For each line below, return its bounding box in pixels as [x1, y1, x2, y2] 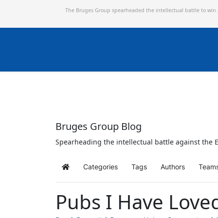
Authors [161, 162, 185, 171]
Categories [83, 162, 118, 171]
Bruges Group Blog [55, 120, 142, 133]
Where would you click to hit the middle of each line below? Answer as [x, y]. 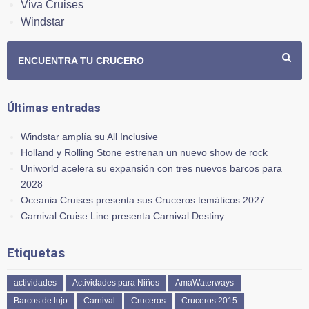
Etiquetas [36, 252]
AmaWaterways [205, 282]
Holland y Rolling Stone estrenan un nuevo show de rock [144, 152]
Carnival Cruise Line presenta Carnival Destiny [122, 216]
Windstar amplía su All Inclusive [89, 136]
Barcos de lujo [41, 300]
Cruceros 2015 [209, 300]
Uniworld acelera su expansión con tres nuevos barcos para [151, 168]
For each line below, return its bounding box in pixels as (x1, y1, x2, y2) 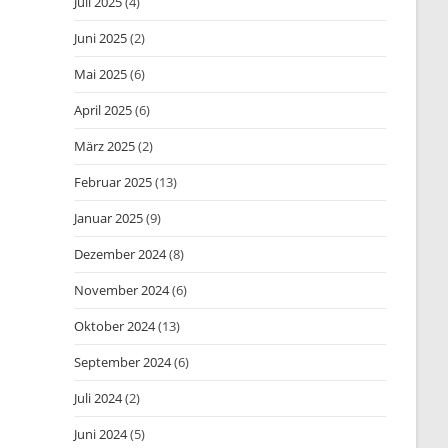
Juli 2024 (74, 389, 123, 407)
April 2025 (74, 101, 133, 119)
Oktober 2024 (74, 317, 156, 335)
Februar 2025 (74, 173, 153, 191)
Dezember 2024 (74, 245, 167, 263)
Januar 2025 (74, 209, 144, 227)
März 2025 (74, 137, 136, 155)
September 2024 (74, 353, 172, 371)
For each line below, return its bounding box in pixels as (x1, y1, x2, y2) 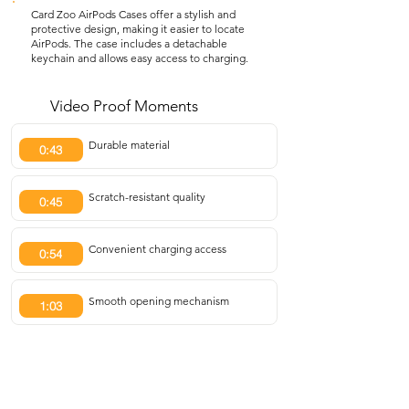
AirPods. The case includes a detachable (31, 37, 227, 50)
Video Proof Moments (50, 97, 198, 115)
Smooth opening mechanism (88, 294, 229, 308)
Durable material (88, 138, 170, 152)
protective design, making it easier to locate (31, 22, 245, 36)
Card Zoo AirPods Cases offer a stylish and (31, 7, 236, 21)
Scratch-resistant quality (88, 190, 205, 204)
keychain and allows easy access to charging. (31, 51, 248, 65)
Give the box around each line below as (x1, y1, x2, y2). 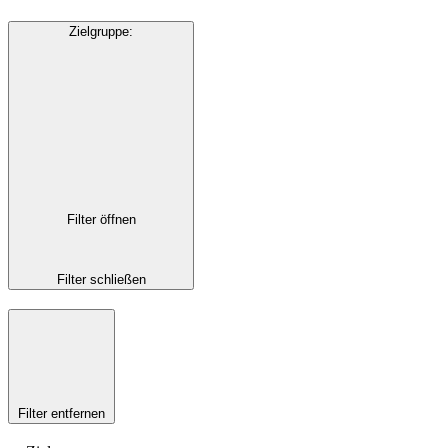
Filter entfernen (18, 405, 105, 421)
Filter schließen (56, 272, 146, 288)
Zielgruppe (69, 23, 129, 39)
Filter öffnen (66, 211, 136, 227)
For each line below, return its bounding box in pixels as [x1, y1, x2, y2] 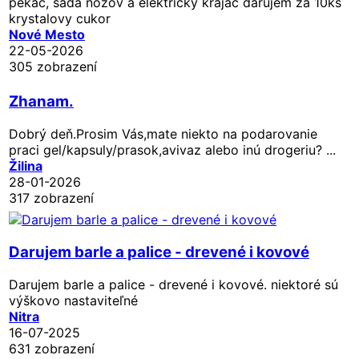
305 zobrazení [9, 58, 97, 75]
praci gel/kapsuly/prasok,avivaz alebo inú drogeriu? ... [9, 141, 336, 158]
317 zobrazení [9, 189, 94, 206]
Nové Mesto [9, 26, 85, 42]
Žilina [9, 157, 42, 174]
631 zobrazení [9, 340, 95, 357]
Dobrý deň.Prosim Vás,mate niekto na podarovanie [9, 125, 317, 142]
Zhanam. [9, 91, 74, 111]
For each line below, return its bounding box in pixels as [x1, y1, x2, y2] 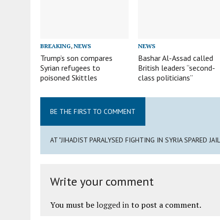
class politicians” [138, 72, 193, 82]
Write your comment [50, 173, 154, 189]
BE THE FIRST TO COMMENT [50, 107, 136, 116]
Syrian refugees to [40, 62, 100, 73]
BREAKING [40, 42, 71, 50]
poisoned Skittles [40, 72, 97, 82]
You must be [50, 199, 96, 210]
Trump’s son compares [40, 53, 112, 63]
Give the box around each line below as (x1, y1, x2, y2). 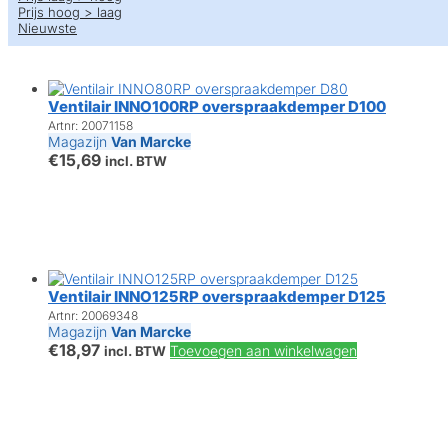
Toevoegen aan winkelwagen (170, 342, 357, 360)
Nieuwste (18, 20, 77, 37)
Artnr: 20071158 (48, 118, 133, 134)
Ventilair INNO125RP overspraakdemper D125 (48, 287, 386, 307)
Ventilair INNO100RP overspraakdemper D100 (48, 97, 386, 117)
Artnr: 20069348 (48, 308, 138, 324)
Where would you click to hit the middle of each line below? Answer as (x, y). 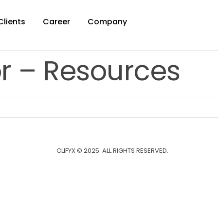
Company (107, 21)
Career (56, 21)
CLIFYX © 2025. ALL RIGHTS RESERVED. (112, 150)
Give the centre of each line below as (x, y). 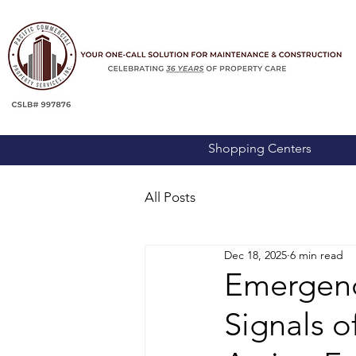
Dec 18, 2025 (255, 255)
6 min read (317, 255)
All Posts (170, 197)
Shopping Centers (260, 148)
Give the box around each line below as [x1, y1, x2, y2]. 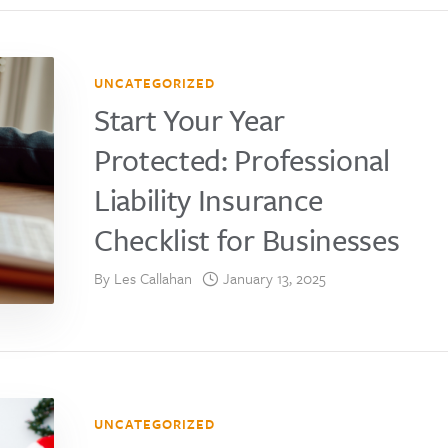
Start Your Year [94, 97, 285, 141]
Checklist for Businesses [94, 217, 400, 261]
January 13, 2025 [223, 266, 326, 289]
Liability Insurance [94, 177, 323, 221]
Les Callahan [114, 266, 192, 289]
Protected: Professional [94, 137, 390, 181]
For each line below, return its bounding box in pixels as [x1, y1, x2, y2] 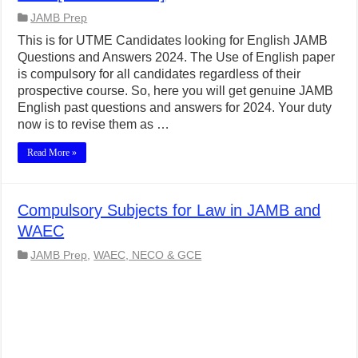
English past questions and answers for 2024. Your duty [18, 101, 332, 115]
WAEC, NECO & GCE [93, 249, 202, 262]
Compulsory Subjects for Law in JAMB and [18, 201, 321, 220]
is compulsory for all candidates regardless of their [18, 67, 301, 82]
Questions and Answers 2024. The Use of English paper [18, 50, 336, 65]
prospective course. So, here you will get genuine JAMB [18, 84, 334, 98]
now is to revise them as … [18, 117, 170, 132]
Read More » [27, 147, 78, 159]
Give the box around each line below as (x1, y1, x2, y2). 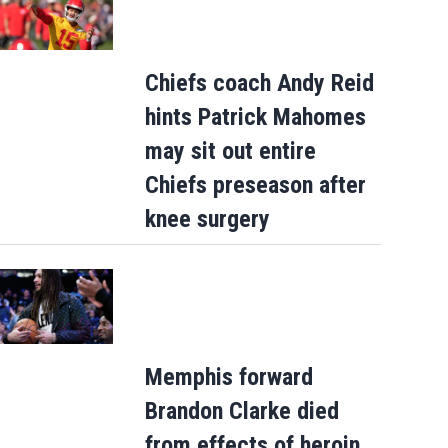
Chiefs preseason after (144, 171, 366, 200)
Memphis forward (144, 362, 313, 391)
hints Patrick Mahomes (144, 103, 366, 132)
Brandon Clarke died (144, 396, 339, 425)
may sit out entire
----------------
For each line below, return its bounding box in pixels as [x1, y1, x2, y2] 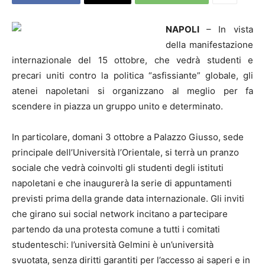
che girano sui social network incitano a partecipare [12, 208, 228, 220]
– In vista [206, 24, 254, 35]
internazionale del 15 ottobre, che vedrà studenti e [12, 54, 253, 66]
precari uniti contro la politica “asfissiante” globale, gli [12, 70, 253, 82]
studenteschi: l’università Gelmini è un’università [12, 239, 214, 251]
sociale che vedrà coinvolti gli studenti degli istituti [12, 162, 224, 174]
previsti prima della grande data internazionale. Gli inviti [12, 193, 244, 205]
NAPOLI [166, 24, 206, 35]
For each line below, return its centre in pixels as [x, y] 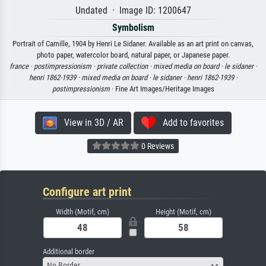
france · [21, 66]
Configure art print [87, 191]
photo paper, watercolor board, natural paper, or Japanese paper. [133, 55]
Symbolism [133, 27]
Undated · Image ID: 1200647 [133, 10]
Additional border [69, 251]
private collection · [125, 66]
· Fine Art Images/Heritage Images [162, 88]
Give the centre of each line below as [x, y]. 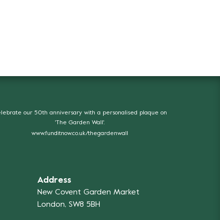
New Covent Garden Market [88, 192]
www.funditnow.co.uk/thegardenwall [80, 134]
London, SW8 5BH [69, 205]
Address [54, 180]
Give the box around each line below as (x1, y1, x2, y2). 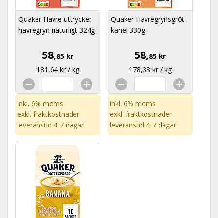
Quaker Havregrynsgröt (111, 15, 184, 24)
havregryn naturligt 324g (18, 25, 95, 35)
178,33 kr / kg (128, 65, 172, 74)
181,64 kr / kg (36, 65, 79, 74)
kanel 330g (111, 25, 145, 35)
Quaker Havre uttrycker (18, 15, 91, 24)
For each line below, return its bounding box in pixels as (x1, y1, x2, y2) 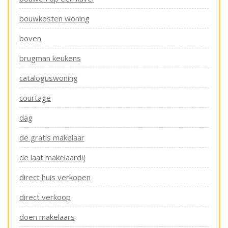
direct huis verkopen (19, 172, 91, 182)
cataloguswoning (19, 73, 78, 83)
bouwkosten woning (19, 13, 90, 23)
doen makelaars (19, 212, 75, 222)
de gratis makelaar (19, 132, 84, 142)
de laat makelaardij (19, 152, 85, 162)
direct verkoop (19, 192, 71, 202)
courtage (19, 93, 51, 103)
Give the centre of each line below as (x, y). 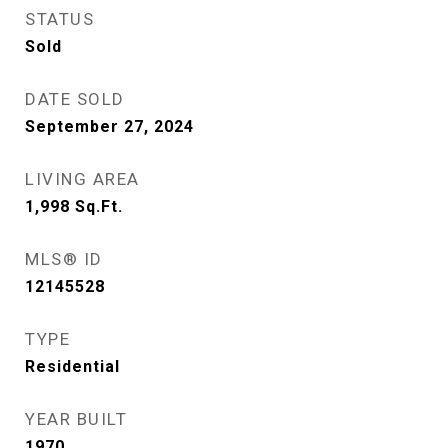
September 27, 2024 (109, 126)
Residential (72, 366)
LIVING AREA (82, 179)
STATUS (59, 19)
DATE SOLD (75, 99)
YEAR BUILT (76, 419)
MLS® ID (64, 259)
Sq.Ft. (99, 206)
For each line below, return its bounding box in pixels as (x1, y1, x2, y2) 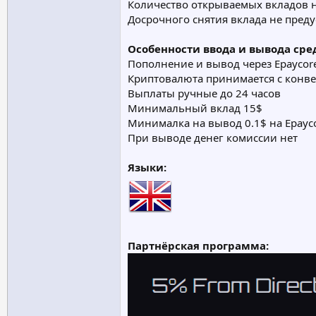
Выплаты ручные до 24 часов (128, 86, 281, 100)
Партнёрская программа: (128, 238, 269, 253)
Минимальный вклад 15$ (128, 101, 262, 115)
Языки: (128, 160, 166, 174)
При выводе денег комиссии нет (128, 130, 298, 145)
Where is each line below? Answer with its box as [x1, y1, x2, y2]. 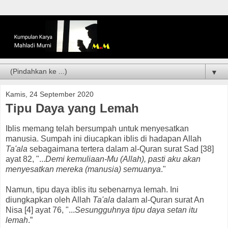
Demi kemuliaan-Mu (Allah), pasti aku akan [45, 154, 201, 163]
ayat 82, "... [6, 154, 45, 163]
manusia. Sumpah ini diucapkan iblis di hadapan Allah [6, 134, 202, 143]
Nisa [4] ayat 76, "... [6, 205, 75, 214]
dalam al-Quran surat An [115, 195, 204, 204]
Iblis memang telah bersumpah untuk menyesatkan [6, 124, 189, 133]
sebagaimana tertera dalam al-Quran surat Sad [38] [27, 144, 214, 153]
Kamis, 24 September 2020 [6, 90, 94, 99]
----------------
Search the material for the word "overspraakdemper" and copy each line where it occurs.

Ventilair INNO125RP overspraakdemper D125 (48, 287, 386, 307)
Ventilair INNO100RP overspraakdemper D100 (48, 97, 386, 117)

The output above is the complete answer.